The campaigners’ evidence includes the following examples of RBS investments:

* Bangladesh – open cast coal mine

RBS subsidiary, ABN Amro Bank NV has a 4.75% share of GCM Resources, the UK company pushing for an open cast mine in Bangladesh. There has been fervent local opposition as it would displace approximately 40, 000 people and impact on access to clean water for approximately 100, 000 people

* Wales – open cast coal mine

RBS has taken part in loaning £115m to Hargreaves Services, the coal operator. Hargreaves has plans to extract 7m tonnes of coal by developing one of the largest opencast coal mines in the country at Tower Colliery, near the coal-mine-cum-protest-site Ffos-y-fran in Merthyr Tydfil, south Wales. This type of mining has been likened to a financial hit-and-run, bringing a few jobs for a couple of years and potentially leaving widespread asthma and other public health and environmental effects in the community for years to come.

* India – Vedanta mining

RBS was the lead financial adviser to Sterlite, which is 60% owned by Vedanta, in a recent takeover bid. The bank and its ABN Amro subsidiary gave letters of credit worth $100m (£60m) to Sterlite, which is India’s biggest copper producer.[i] Vedanta is very controversial and has an appalling record on human rights.

* Canada – tar sands

Research from the Rainforest Action Network indicates that since Oct. 13, 2008 – when HM Treasury announced its recapitalisation of the Royal Bank of Scotland Group – RBS has extended at least $2.7 billion in debt/equity issuance underwritings to companies that own and/or are actively building tar sands extraction infrastructure and/or tar sands oil pipelines in Alberta, Canada.

* Uganda/ Democratic Republic of Congo – oil exploration

In March 2009, RBS was part of a consortium of 14 banks that lent $1,890 million to the Irish company Tullow Oil – providing in the region of $100 million itself.

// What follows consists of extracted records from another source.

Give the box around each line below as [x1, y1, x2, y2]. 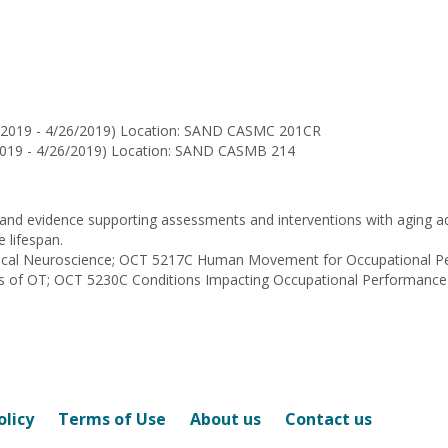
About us [190, 408, 261, 430]
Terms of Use [58, 408, 166, 430]
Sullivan [35, 51, 84, 70]
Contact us [285, 408, 372, 430]
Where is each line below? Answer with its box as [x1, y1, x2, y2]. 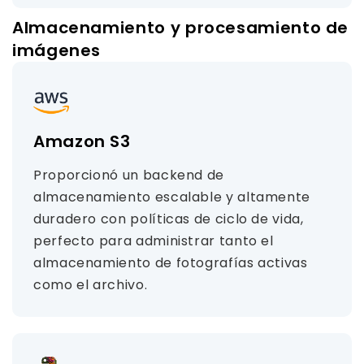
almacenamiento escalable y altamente [33, 188, 311, 206]
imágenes [12, 39, 102, 62]
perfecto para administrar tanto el [33, 232, 274, 250]
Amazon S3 [33, 130, 131, 153]
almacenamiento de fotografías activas [33, 253, 308, 272]
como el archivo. [33, 275, 148, 294]
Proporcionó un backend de [33, 166, 224, 184]
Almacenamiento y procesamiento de [12, 16, 349, 39]
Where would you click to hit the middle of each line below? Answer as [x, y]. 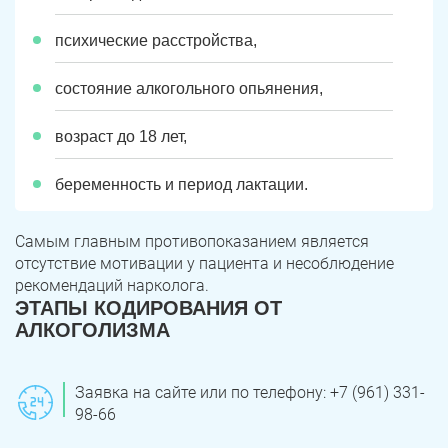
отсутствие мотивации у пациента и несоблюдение [204, 263]
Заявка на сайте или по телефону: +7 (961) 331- [250, 392]
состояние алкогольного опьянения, [189, 88]
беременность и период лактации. [181, 184]
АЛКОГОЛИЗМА [92, 330]
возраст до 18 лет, [121, 136]
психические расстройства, [156, 40]
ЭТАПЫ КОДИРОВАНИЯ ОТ [148, 308]
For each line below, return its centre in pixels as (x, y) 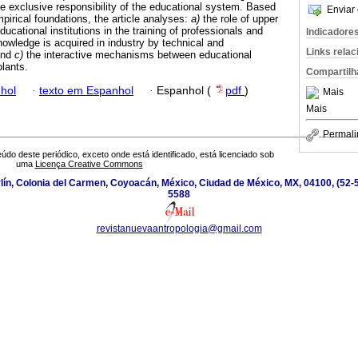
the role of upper (239, 19)
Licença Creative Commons (89, 164)
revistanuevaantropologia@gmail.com (179, 228)
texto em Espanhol (86, 91)
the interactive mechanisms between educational (137, 55)
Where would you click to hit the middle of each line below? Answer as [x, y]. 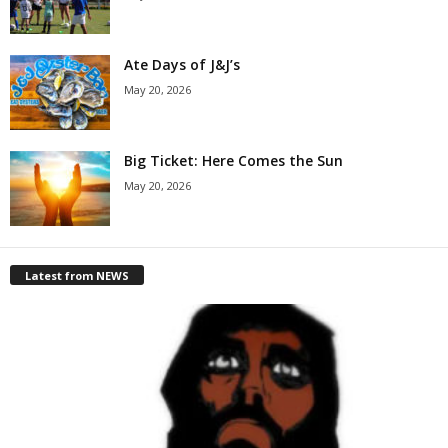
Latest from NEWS [77, 276]
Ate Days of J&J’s [182, 65]
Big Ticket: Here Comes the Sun [233, 161]
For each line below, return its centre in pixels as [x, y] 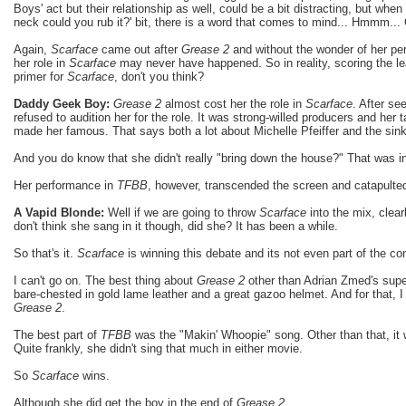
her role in [41, 63]
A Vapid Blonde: [59, 212]
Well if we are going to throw [182, 212]
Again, [32, 49]
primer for [40, 76]
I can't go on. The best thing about [105, 280]
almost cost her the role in [233, 103]
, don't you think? [159, 76]
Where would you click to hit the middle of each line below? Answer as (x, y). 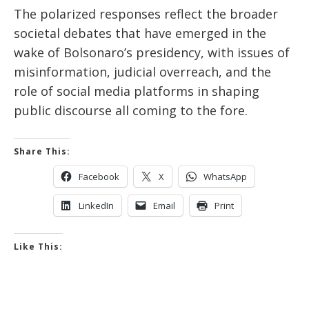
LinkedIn (96, 206)
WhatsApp (225, 177)
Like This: (38, 247)
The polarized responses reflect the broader (146, 14)
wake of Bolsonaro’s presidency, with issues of (152, 53)
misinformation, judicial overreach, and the (142, 72)
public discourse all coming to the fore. (131, 111)
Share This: (42, 152)
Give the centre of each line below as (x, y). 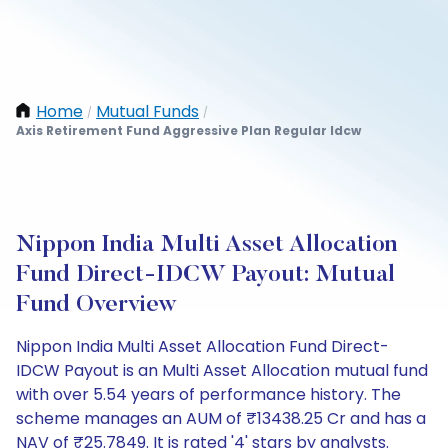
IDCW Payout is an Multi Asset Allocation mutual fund (222, 370)
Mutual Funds (147, 111)
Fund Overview (96, 305)
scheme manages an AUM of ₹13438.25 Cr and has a (221, 418)
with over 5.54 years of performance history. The (208, 394)
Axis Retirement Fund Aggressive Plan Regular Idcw (188, 130)
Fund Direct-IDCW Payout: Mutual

The bank had already helped raise £402 million by placing shares for Tullow in January 2009. In early 2009, the company announced a major discovery of 400-1000 million barrels by Lake Albert in Uganda, just on the border with the Democratic Republic of Congo (DRC). Tullow also holds oil exploration rights across the border in North Kivu in the DRC, which continues to be torn by strife after more than a decade of resource-driven civil war. The border area has seen some of the fiercest fighting take place as rival armies and militias have struggled for control. An additional 30,000 refugees were displaced in North Kivu during two weeks of fighting in March, adding to the existing 1.4 million internally displaced people in the region.

Julian Oram, head of policy at the World Development Movement said:

“This catalogue of harmful bank investments paid for by the UK taxpayer puts the government to shame. Public money pumped into RBS and other bailed-out banks over the last year is paying for some of the most damaging mining and fossil fuel projects around the world. These projects will have untold consequences for some of the world’s poorest people, while failing to deliver any long-term benefit to the British taxpayer.”

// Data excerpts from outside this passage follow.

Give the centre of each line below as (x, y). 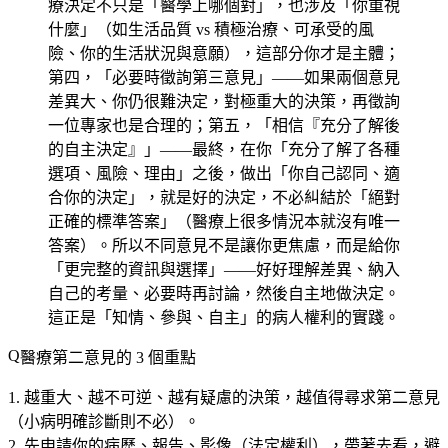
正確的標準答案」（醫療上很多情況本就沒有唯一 (224, 221)
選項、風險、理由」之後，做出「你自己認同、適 (224, 173)
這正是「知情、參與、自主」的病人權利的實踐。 (224, 317)
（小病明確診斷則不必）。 (104, 421)
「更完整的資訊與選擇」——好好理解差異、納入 (224, 269)
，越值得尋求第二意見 (360, 397)
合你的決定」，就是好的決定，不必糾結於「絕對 (224, 197)
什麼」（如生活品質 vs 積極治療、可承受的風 (211, 29)
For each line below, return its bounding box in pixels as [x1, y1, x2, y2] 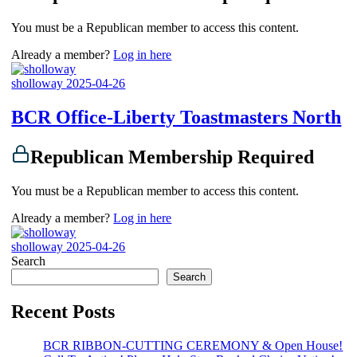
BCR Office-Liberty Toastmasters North [11, 107, 342, 128]
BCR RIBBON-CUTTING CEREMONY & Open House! [43, 338, 343, 352]
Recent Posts [11, 300, 116, 322]
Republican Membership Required [30, 147, 315, 168]
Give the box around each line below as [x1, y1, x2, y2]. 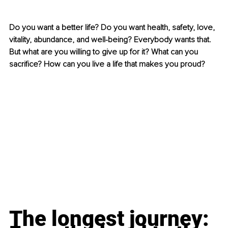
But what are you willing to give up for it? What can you [9, 47, 200, 58]
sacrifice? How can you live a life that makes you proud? [9, 59, 205, 70]
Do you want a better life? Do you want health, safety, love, [9, 22, 217, 33]
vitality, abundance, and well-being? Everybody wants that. [9, 35, 213, 45]
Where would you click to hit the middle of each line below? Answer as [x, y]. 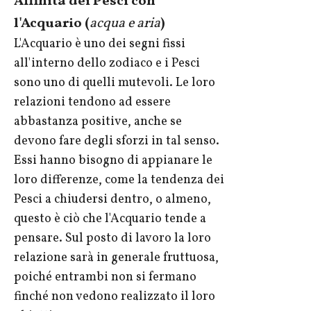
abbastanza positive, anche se [98, 122]
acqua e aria [125, 24]
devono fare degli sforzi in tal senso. [117, 142]
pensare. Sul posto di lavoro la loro [112, 239]
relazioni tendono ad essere [92, 103]
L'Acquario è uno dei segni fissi [100, 44]
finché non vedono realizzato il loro [115, 297]
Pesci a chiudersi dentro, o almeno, [112, 200]
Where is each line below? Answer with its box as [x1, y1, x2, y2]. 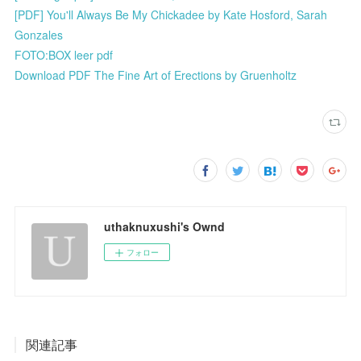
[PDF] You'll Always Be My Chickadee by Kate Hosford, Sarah [15, 6, 328, 23]
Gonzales [15, 26, 64, 43]
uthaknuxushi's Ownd [104, 218, 226, 234]
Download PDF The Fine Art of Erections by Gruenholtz [15, 66, 297, 83]
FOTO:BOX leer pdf [15, 46, 114, 63]
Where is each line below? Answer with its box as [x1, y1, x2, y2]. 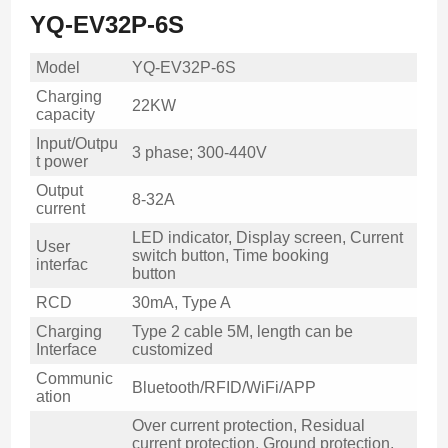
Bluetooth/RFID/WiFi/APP [131, 379, 316, 397]
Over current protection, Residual [131, 417, 365, 435]
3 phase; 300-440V [131, 144, 267, 162]
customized [131, 341, 213, 359]
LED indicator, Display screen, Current [131, 229, 403, 247]
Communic [35, 370, 113, 388]
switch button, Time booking [131, 247, 329, 265]
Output [35, 182, 83, 200]

Ian Leggett, director of People & Planet said:

“RBS could be a global leader in low carbon financing. But to build that business two things need to happen. First, social and environmental criteria have to be a key part of RBS’s investment decisions. Second, RBS needs to stop funding unconventional and controversial fossil projects immediately.”

Kevin Smith, climate and finance campaigner at PLATORM said:

“The UK government claims to a ‘world leader’ on climate change, but it is allowing public money to be used to finance companies that are carrying out climate-trashing projects around the world. We should be using RBS as a public institution to finance renewables infrastructure and green jobs rather than bankrolling coal, oil and gas all over the world.”

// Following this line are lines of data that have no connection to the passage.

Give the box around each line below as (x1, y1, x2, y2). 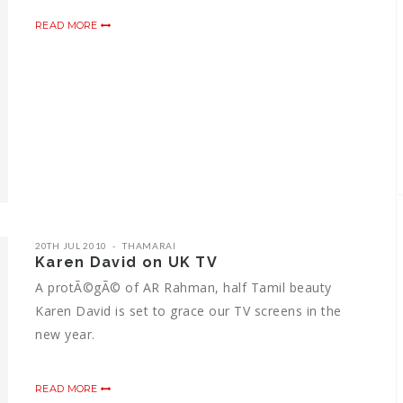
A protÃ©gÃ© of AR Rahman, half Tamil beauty (35, 278, 332, 296)
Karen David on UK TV (35, 253, 218, 271)
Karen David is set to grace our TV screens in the (35, 301, 342, 319)
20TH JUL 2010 (35, 239, 108, 251)
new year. (35, 325, 95, 343)
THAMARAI (122, 239, 176, 251)
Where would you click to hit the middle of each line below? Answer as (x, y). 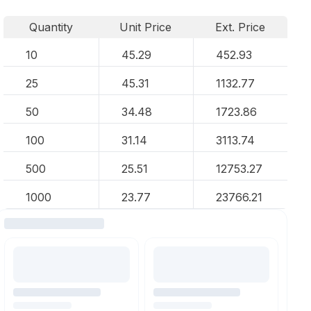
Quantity (51, 27)
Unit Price (146, 27)
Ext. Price (241, 27)
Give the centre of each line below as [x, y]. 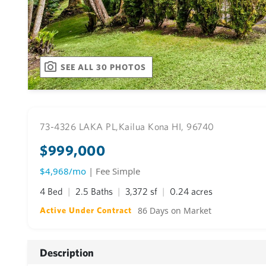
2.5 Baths [95, 191]
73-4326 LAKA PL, [79, 126]
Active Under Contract [86, 210]
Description [67, 252]
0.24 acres [191, 191]
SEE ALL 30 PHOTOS [104, 67]
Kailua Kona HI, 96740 [166, 126]
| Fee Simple [114, 171]
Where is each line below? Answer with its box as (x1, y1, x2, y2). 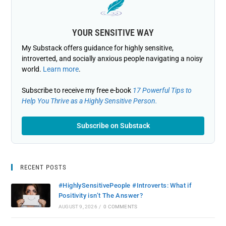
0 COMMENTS (103, 204, 138, 210)
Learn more (43, 65, 79, 74)
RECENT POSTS (20, 163, 67, 172)
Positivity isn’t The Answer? (58, 192, 143, 200)
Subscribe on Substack (76, 122, 150, 130)
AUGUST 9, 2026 (58, 204, 97, 210)
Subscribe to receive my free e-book (22, 86, 133, 95)
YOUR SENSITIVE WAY (72, 27, 154, 38)
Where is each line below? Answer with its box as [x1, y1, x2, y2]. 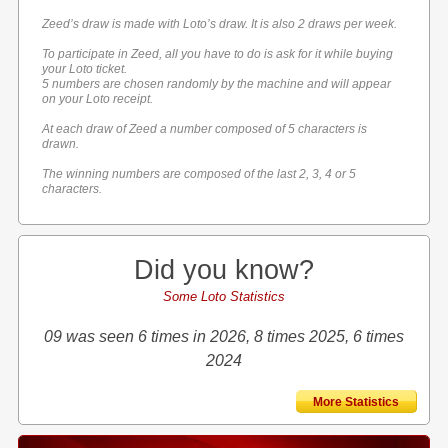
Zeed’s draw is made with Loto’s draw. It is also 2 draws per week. [42, 17, 398, 31]
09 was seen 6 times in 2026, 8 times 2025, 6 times [44, 328, 404, 345]
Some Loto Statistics [163, 289, 285, 304]
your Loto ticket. [42, 62, 128, 76]
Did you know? [134, 255, 314, 285]
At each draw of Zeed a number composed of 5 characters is [42, 122, 368, 136]
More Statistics [304, 395, 408, 409]
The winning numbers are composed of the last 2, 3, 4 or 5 [42, 167, 357, 181]
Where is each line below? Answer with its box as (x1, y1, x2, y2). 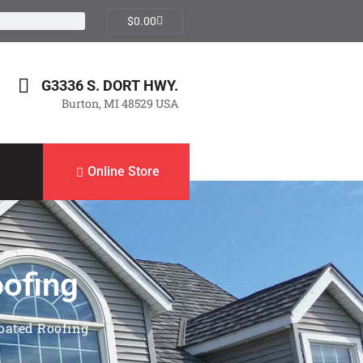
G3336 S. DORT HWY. (41, 76, 179, 94)
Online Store (88, 164, 160, 179)
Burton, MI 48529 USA (62, 95, 179, 111)
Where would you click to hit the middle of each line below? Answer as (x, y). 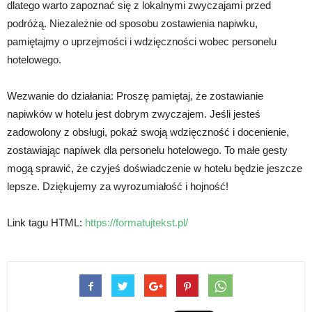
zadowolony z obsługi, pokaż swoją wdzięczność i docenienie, (148, 132)
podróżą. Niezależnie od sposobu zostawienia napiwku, (132, 24)
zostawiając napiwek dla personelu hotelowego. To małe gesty (147, 150)
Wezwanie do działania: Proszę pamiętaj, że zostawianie (135, 96)
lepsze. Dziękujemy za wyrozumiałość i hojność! (118, 187)
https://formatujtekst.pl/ (136, 223)
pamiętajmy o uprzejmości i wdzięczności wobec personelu (142, 42)
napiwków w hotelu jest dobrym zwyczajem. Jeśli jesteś (134, 114)
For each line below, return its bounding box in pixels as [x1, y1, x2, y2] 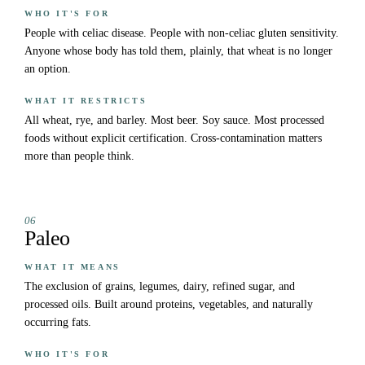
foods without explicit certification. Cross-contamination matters [24, 132, 322, 145]
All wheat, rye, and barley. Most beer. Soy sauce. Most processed [24, 114, 324, 127]
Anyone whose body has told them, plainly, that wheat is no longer [24, 45, 332, 58]
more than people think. [24, 150, 134, 163]
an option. [24, 63, 71, 76]
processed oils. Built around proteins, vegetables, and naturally [24, 298, 313, 311]
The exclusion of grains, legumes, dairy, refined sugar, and [24, 280, 295, 293]
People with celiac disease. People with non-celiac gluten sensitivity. [24, 27, 339, 40]

Duncan McLaren, chief executive of Friends of the Earth Scotland said:

“The business case for weaning RBS off its ‘dirty habits’ is strong and sound. By funding climate wrecking projects such as coal mines it is storing up economic woes for the future. But by acting as responsible owners UKFI can begin turning the bank into a powerhouse for renewables and decarbonisation. This would be great for Scotland’s economy, as well as for the climate.”